Every entry, exactly as given, must be retyped.

DATA SHOWN Block Start

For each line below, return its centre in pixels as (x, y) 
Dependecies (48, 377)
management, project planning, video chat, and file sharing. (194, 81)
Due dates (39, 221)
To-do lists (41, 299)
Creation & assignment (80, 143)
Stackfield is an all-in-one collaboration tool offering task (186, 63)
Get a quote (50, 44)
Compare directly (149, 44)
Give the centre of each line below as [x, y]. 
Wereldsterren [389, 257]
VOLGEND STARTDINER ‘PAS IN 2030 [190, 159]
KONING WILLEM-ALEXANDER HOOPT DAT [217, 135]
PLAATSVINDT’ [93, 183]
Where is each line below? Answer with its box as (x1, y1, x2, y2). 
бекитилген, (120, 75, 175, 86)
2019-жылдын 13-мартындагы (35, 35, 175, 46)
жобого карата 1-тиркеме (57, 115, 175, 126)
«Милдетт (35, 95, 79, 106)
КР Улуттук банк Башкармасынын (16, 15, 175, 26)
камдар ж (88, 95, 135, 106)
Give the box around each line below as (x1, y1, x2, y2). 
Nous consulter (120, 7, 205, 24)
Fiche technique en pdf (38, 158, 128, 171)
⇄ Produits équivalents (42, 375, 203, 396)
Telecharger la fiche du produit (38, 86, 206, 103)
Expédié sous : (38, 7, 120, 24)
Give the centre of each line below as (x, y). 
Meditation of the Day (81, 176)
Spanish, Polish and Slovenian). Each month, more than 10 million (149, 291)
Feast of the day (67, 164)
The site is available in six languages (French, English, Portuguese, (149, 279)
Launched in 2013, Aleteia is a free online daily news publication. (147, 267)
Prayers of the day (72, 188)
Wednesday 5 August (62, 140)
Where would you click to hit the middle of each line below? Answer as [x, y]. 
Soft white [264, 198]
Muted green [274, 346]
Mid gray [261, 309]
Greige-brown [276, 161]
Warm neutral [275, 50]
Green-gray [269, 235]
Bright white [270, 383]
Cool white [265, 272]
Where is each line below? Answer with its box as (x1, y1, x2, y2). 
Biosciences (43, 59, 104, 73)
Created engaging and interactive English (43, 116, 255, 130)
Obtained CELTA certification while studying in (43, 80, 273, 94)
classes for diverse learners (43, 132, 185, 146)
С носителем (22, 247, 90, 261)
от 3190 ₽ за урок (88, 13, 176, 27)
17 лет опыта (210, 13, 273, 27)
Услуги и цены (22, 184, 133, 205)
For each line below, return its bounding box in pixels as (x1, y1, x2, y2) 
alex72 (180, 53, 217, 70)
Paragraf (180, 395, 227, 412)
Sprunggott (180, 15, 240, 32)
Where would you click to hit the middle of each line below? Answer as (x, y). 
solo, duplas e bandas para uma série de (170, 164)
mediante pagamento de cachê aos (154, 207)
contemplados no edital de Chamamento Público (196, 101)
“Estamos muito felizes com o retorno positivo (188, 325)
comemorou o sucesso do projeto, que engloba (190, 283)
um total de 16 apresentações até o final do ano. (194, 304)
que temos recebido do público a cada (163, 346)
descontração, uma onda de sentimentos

DATA SHOWN Block End

:: YOUR RESPONSE ::
For each line below, return its centre in pixels as (x, y) 
Dependecies (48, 377)
management, project planning, video chat, and file sharing. (194, 81)
Due dates (39, 221)
To-do lists (41, 299)
Creation & assignment (80, 143)
Stackfield is an all-in-one collaboration tool offering task (186, 63)
Get a quote (50, 44)
Compare directly (149, 44)
Give the centre of each line below as [x, y]. 
Wereldsterren [389, 257]
VOLGEND STARTDINER ‘PAS IN 2030 [190, 159]
KONING WILLEM-ALEXANDER HOOPT DAT [217, 135]
PLAATSVINDT’ [93, 183]
Where is each line below? Answer with its box as (x1, y1, x2, y2). 
бекитилген, (120, 75, 175, 86)
2019-жылдын 13-мартындагы (35, 35, 175, 46)
жобого карата 1-тиркеме (57, 115, 175, 126)
«Милдетт (35, 95, 79, 106)
КР Улуттук банк Башкармасынын (16, 15, 175, 26)
камдар ж (88, 95, 135, 106)
Give the box around each line below as (x1, y1, x2, y2). 
Nous consulter (120, 7, 205, 24)
Fiche technique en pdf (38, 158, 128, 171)
⇄ Produits équivalents (42, 375, 203, 396)
Telecharger la fiche du produit (38, 86, 206, 103)
Expédié sous : (38, 7, 120, 24)
Give the centre of each line below as (x, y). 
Meditation of the Day (81, 176)
Spanish, Polish and Slovenian). Each month, more than 10 million (149, 291)
Feast of the day (67, 164)
The site is available in six languages (French, English, Portuguese, (149, 279)
Launched in 2013, Aleteia is a free online daily news publication. (147, 267)
Prayers of the day (72, 188)
Wednesday 5 August (62, 140)
Where would you click to hit the middle of each line below? Answer as [x, y]. 
Soft white [264, 198]
Muted green [274, 346]
Mid gray [261, 309]
Greige-brown [276, 161]
Warm neutral [275, 50]
Green-gray [269, 235]
Bright white [270, 383]
Cool white [265, 272]
Where is each line below? Answer with its box as (x1, y1, x2, y2). 
Biosciences (43, 59, 104, 73)
Created engaging and interactive English (43, 116, 255, 130)
Obtained CELTA certification while studying in (43, 80, 273, 94)
classes for diverse learners (43, 132, 185, 146)
С носителем (22, 247, 90, 261)
от 3190 ₽ за урок (88, 13, 176, 27)
17 лет опыта (210, 13, 273, 27)
Услуги и цены (22, 184, 133, 205)
For each line below, return its bounding box in pixels as (x1, y1, x2, y2) 
alex72 (180, 53, 217, 70)
Paragraf (180, 395, 227, 412)
Sprunggott (180, 15, 240, 32)
Where would you click to hit the middle of each line below? Answer as (x, y). 
solo, duplas e bandas para uma série de (170, 164)
mediante pagamento de cachê aos (154, 207)
contemplados no edital de Chamamento Público (196, 101)
“Estamos muito felizes com o retorno positivo (188, 325)
comemorou o sucesso do projeto, que engloba (190, 283)
um total de 16 apresentações até o final do ano. (194, 304)
que temos recebido do público a cada (163, 346)
descontração, uma onda de sentimentos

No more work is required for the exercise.